* **Brief**:
Reproduce exactly the lines below, starting with the line that contains "a town in Nigeria's" and ending with the last line of the records, both included, and nothing else.

[Records from a data source]
——

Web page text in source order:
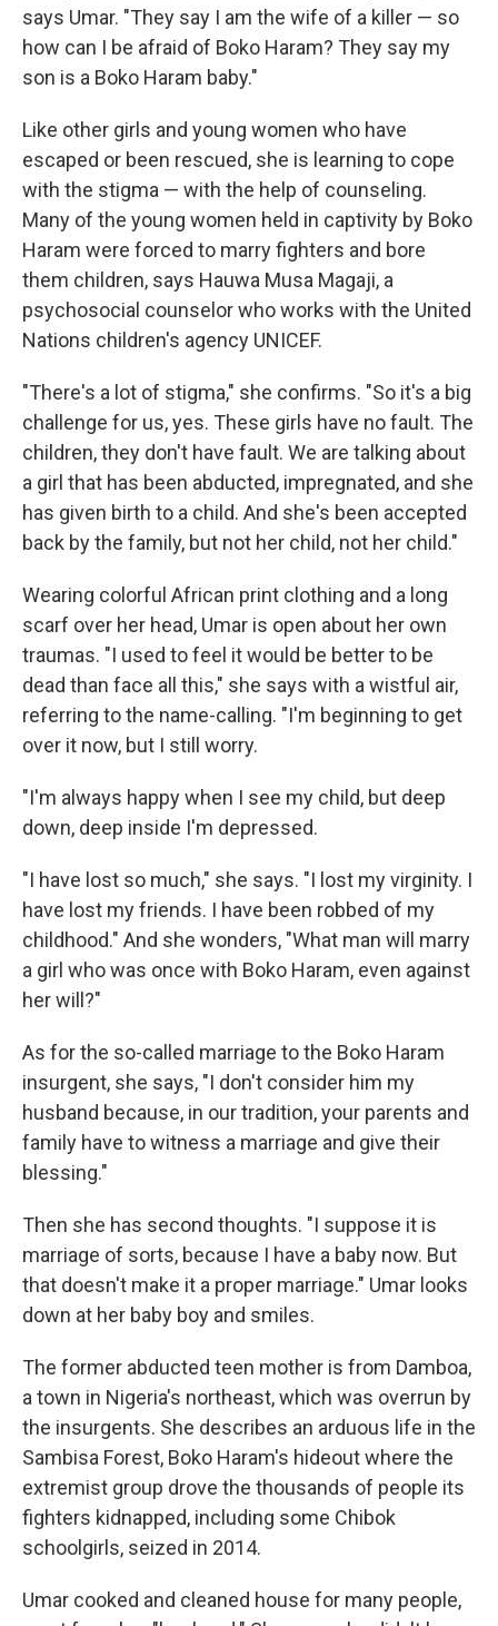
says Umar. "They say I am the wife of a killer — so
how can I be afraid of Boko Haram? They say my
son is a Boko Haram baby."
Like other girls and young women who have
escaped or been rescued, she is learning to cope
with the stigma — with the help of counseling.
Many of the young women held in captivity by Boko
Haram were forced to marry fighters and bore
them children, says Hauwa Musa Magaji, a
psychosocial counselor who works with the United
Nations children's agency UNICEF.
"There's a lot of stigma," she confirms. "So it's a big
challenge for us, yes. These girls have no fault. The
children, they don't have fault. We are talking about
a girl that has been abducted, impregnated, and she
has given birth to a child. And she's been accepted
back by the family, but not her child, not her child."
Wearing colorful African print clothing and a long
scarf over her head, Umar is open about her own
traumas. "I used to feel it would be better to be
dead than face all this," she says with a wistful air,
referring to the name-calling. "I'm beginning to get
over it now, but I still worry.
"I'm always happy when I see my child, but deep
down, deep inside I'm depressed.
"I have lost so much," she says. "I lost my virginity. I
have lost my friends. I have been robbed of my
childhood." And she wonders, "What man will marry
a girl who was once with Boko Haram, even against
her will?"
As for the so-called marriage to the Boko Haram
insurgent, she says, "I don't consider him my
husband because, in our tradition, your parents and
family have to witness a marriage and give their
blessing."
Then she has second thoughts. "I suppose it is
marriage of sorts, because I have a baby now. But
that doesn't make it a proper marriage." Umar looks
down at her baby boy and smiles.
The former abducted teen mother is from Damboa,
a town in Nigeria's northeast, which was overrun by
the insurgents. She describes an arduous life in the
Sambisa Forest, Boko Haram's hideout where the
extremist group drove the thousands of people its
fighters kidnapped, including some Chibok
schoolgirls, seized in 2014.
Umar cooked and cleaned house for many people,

——

* **Result of this task**:
a town in Nigeria's northeast, which was overrun by
the insurgents. She describes an arduous life in the
Sambisa Forest, Boko Haram's hideout where the
extremist group drove the thousands of people its
fighters kidnapped, including some Chibok
schoolgirls, seized in 2014.
Umar cooked and cleaned house for many people,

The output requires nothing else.